Las alfombras de entrada están pensadas para eso: ayudarte a mantener tu casa limpia, ordenada y cuidada desde el primer paso, sin renunciar al diseño.

¿Por qué necesitas una alfombra de entrada en casa?

Hay elementos que parecen opcionales… hasta que los pruebas.

Una alfombra de entrada no solo cumple una función decorativa. Es la primera pieza que define cómo se percibe tu hogar al entrar y ayuda a crear una transición visual entre el exterior y el interior.

En el día a día, el recibidor es una zona de paso constante. Por eso, contar con una alfombra adecuada aporta confort, protege el suelo del uso frecuente y ayuda a mantener el espacio más ordenado.

Aquí es donde este tipo de alfombras marcan la diferencia. No solo viste la entrada, sino que también mejora la sensación de llegada y aporta coherencia al conjunto del hogar.

Y además, hay un punto que muchas veces se pasa por alto: la sensación de llegada. Una entrada cuidada cambia completamente cómo percibes tu casa desde el primer momento.

Qué aportan las alfombras de entrada en tu día a día

Más allá de lo visual, estas alfombras cumplen una función muy clara: hacerte el día a día más cómodo.

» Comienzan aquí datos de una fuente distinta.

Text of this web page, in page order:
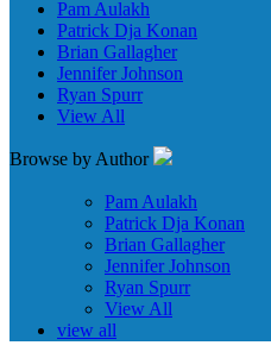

En una zona de paso como el recibidor, ayudan a definir el espacio, aportan confort al caminar y protegen el suelo del uso continuo. Además, contribuyen a mantener una sensación de orden desde el primer momento al entrar en casa.

También mejoran la estabilidad en la entrada, evitando movimientos incómodos y haciendo que el paso sea más agradable.

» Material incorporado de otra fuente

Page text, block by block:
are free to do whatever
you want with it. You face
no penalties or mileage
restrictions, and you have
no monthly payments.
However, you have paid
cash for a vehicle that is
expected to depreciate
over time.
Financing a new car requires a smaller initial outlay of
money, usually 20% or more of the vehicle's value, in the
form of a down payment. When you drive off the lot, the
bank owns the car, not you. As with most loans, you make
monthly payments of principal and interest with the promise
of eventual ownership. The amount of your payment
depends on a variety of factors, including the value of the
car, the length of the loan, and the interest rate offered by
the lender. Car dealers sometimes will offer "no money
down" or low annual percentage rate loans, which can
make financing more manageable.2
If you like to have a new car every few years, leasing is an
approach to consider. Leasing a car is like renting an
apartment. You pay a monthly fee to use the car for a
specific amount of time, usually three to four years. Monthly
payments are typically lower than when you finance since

Si tu entrada tiene un estilo moderno o buscas un ambiente limpio y equilibrado, puedes apoyarte en opciones como las alfombras nórdicas, que encajan muy bien sin recargar el espacio.

En el día a día, notarás especialmente:

  • Menos suciedad dentro de casa, incluso en días de lluvia.
  • Mayor protección del suelo, evitando desgaste innecesario.
  • Más seguridad en la entrada, reduciendo movimientos o resbalones.

No es solo una alfombra. Es una solución práctica que mejora tu rutina sin darte cuenta.

¿Qué diferencia a las alfombras de entrada de otras alfombras?

Aquí es donde muchas personas se confunden.

No todas las alfombras están pensadas para lo mismo. Y la diferencia en este caso es clara: las alfombras de entrada están diseñadas para soportar lo que otras no pueden.

Mientras que una alfombra de salón o dormitorio busca confort y estética, una alfombra de entrada prioriza la resistencia, la capacidad de absorción y la facilidad de limpieza.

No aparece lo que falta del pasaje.